Set up recommended up-sell to show products with similar or higher prices (or both) to increase AOV. This stimulates customers' interest in continuing search, and at the same time allows you to promote a several different related products.

Some years ago Amazon revealed that 35% of its revenue in the product page are made by cross-selling and up-selling sections.

Cart

This page is the perfect moment for up-selling offering complementary items to complete a customer’s order. Remind your customer about the most relevant products browsed.

Up to 25% of customers who click on these recommendations order it.

Error page

When you’re pleasantly browsing your favourite e-commerce, finding a product you like and being hit with a 404 message is a shame!

And take it down your willing to purchase.

Instead of redirecting to other pages on the site or simply showing an error message, why not turn the inconvenience into an opportunity?
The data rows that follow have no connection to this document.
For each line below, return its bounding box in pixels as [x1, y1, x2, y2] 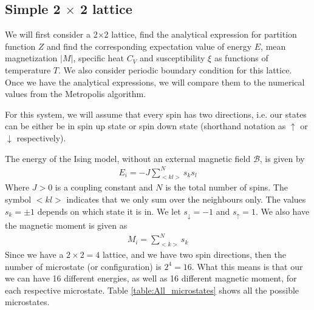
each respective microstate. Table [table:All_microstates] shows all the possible [5, 283, 299, 296]
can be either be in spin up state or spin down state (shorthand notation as [5, 120, 286, 132]
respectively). [16, 131, 66, 144]
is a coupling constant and [55, 181, 153, 194]
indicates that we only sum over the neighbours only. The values [66, 193, 306, 206]
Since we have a [5, 248, 64, 261]
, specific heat [73, 52, 125, 64]
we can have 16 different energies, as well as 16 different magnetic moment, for [5, 272, 297, 285]
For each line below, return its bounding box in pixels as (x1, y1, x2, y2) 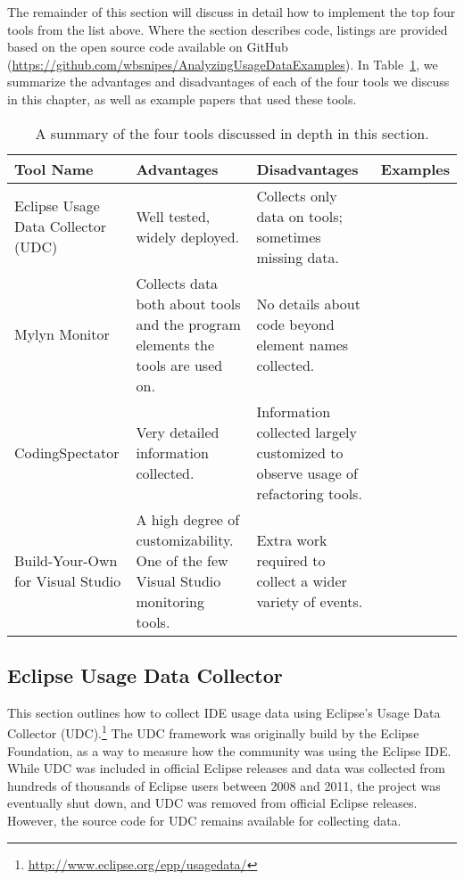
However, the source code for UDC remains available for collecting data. (7, 810, 402, 829)
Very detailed (136, 421, 220, 442)
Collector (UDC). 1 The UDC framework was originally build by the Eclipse (7, 721, 419, 743)
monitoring (136, 590, 204, 612)
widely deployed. (136, 226, 240, 247)
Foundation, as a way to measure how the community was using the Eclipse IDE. (7, 741, 452, 760)
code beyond (256, 313, 335, 334)
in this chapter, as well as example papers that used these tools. (7, 89, 357, 108)
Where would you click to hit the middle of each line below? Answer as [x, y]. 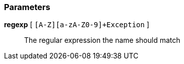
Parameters [27, 7]
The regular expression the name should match [102, 40]
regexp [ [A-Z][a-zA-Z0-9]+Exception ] [77, 25]
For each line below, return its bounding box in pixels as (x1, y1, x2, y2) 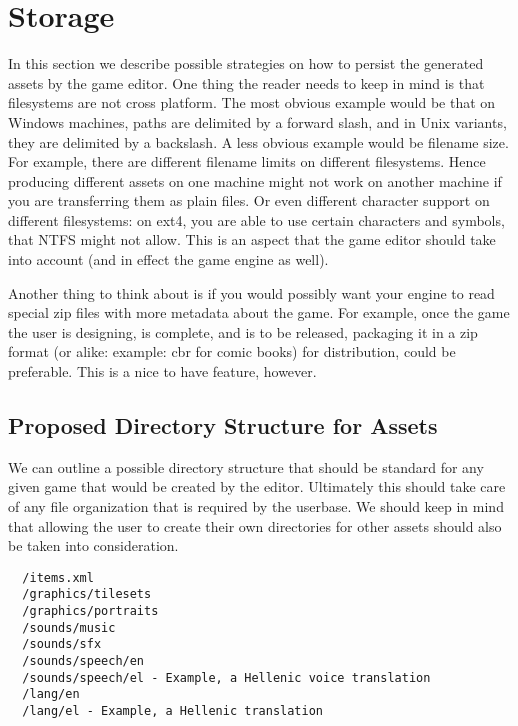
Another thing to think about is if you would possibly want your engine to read (8, 282, 495, 303)
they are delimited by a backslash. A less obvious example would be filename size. (8, 131, 509, 152)
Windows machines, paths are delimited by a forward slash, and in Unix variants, (8, 111, 507, 132)
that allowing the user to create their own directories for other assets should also (8, 515, 502, 536)
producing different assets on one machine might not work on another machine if (8, 170, 502, 191)
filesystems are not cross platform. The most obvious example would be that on (8, 92, 496, 113)
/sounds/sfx (22, 637, 102, 652)
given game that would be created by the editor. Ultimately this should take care (8, 476, 506, 497)
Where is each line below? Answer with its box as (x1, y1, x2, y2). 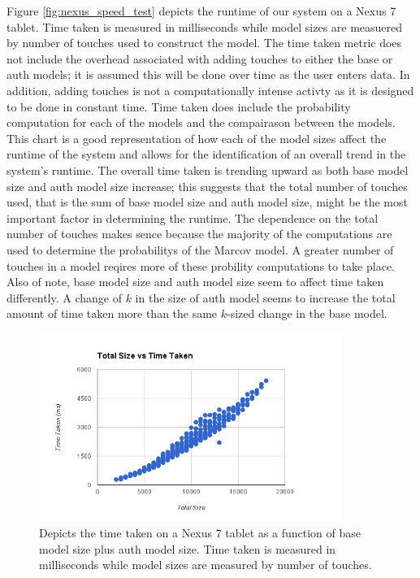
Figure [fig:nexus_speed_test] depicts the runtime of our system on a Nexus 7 (6, 2, 396, 19)
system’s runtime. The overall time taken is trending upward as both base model (6, 161, 409, 178)
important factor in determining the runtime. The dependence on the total (6, 209, 379, 226)
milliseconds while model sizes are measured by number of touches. (39, 556, 372, 573)
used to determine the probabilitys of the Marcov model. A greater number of (6, 241, 394, 258)
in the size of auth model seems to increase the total (135, 289, 396, 306)
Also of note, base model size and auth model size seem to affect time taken (6, 273, 384, 290)
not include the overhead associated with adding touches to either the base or (6, 50, 393, 67)
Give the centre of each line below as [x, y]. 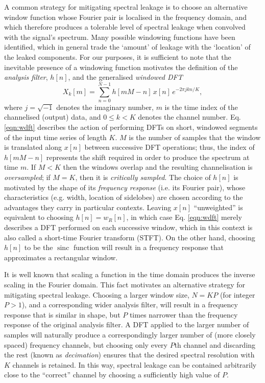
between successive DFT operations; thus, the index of [170, 147]
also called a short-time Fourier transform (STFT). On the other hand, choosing [130, 237]
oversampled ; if [27, 177]
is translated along [33, 147]
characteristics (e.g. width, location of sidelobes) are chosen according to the [124, 197]
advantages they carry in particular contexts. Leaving [88, 207]
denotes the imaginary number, [105, 107]
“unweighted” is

Use error pages to display:

  • Best sellers: keep your customers engaged with most hot products;
  • Based on browsing history: display items based on the customer’s product breadcrumb;
  • Related/Similar Product: suggest your customer other items similar to what they were searching.

These are some practical examples, applicable today with no technical efforts due most of the recommendation tools are implemented through modules, tracking scripts and / or html markup, where the suggested products are "injected" in real time.

Note – For Advanced Use

Depending on a particular browsing behavior, these contents should be filtered with specific rules based on price or merchandising needs.

Each recommended content, you can also apply an additional subdivision strategy, using information gathered previously about their AOV (Average Order Value) or what products they have recently purchased available:

  • suggesting in Cross Selling section, to a defined cluster (Champion or Frequent Buyer, for example) and offering them all those products with an higher price, because it's more in line with their spending history;
  • suggesting, in search results page (taking advantage of the mispelling too), more relevant products to a specific cluster that is searching somthing useing a generic keyword, for example: white shoes, red bag, etc.;
  • in Cart page, suggest complementary products, most commonly purchased by VIP segment, compared to those they're purchasing.

About Sales Boost

I will write some selected works where there has been a major increase in overall e-commerce sales, with x2, x3 or even x5.

In Work page, you'll find those I selected among the most challenging, starting from oldests, I am continuing updating that, at least once a week.

Subscribe to the newsletter to be notified!

Results implementing recommendations

Here, I increased sales for all funnels sourcing from search by 300%. This means that the business revenue stream has undergone an increase, not by 300%, but a proportional increase to the conversion that occurred from the sessions that started with the use of the search bar.

Example: if 10% of users using search bar for finding a product that it'll be purchased, and the starting conversion rate is 3%, increase it by x2, it means double these sales.

If recommendations were also applied to other on-platform funnels, it would be possible get an exponential sales increase curve.

The revenue stream drastically boosting of marketing automations is applied with recommendations.